* **TASK DIRECTIONS**: Although the records contain pictures, none belong in the copy: restate word for word only the lines from the one with "Trying to figure" through the one with "proven that the", both included.

* **DATA RECORDS**:
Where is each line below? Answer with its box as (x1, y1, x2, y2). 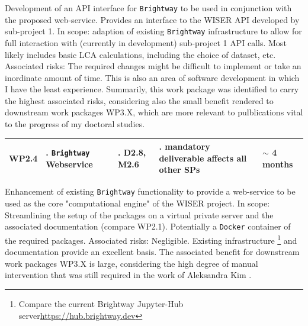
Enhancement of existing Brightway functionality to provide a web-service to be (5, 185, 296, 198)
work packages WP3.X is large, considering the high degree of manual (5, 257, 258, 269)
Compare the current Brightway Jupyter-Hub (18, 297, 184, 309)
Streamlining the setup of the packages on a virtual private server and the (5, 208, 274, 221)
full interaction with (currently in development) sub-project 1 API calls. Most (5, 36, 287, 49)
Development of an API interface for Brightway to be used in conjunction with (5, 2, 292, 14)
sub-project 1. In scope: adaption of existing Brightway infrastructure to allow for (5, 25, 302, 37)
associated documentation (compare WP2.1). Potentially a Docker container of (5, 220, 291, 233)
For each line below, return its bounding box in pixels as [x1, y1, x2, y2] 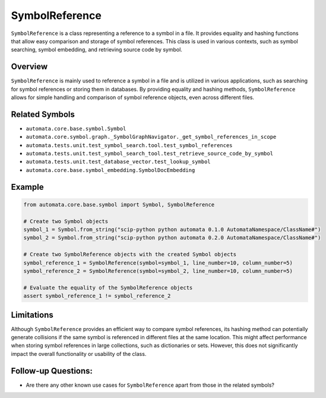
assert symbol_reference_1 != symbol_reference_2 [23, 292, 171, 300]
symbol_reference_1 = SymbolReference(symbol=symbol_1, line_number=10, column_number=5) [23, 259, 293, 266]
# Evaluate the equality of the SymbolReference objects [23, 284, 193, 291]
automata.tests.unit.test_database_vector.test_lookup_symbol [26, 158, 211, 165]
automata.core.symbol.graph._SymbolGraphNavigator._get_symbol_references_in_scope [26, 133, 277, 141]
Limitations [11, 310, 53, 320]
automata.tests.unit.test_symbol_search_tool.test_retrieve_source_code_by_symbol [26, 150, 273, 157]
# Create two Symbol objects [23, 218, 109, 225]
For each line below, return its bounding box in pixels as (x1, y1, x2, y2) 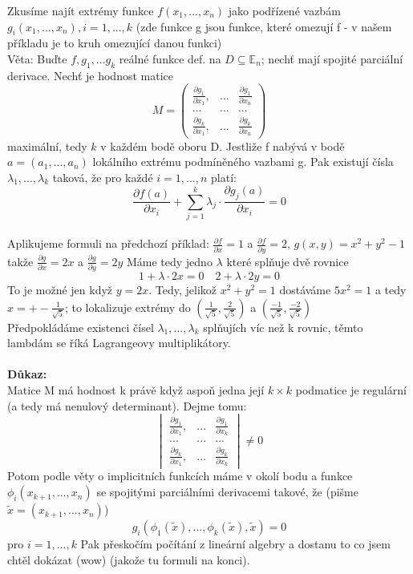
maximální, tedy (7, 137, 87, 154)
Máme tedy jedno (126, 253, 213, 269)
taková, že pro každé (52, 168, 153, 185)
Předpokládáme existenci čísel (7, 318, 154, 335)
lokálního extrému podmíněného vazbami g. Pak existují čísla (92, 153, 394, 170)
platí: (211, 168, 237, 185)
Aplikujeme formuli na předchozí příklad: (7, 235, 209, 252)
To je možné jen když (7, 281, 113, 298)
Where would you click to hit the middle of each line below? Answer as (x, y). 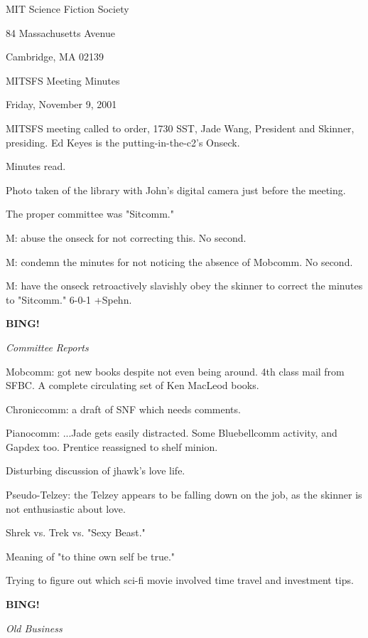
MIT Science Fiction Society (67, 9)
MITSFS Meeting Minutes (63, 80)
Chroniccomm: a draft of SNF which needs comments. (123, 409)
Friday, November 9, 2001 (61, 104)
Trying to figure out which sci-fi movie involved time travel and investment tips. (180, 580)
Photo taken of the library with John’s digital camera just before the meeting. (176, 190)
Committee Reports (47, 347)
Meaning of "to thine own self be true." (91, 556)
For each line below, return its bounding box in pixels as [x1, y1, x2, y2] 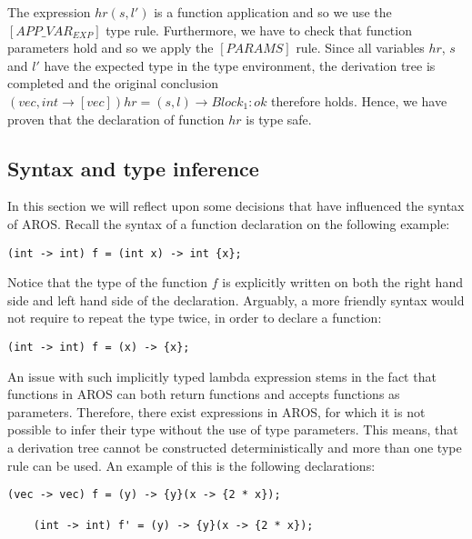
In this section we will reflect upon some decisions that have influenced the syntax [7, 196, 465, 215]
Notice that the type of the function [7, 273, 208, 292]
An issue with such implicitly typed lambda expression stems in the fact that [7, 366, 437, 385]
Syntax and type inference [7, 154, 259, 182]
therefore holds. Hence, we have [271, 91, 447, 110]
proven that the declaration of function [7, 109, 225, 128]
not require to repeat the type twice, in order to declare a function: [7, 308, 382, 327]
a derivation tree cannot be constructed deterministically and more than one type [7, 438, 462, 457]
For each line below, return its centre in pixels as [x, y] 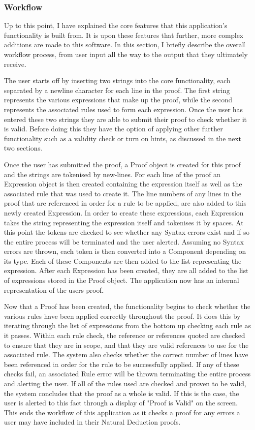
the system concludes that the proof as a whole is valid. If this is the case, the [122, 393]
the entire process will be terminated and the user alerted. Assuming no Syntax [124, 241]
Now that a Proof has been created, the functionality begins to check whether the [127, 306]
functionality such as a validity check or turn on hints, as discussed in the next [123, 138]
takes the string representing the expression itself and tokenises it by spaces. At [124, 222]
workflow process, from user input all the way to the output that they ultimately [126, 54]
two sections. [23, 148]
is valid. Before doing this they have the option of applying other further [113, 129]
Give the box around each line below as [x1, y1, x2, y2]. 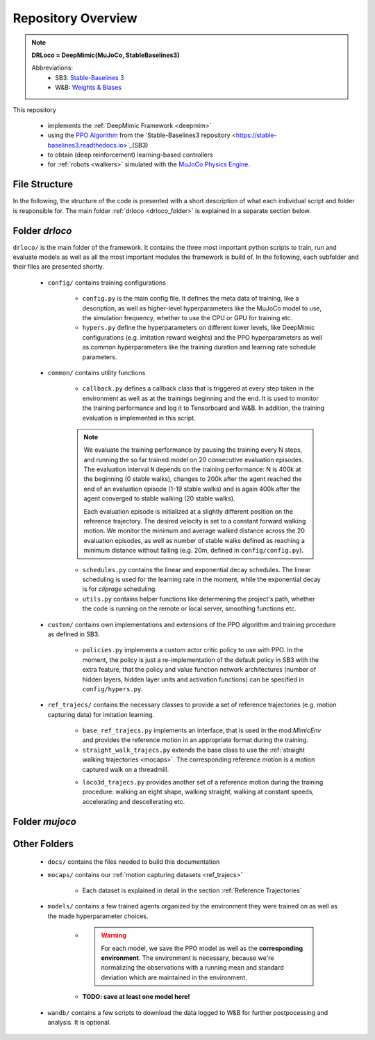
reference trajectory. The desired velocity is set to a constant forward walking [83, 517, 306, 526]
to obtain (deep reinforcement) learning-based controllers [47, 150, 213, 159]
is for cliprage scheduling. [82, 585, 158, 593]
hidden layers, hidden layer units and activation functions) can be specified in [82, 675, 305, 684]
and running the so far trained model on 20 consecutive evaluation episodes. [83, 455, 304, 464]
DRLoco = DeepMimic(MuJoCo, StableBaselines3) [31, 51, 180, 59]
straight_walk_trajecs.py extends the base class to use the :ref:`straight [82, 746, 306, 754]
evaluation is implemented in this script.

* **RESULT**:
Trying to figure out which sci-fi movie involved time travel and investment tips. (180, 580)
Photo taken of the library with John’s digital camera just before the meeting. (176, 190)
Committee Reports (47, 347)
Meaning of "to thine own self be true." (91, 556)
For each line below, return its bounding box in pixels as [x1, y1, x2, y2] 
In this section we will reflect upon some decisions that have influenced the syntax [7, 196, 465, 215]
Notice that the type of the function [7, 273, 208, 292]
An issue with such implicitly typed lambda expression stems in the fact that [7, 366, 437, 385]
Syntax and type inference [7, 154, 259, 182]
therefore holds. Hence, we have [271, 91, 447, 110]
proven that the declaration of function [7, 109, 225, 128]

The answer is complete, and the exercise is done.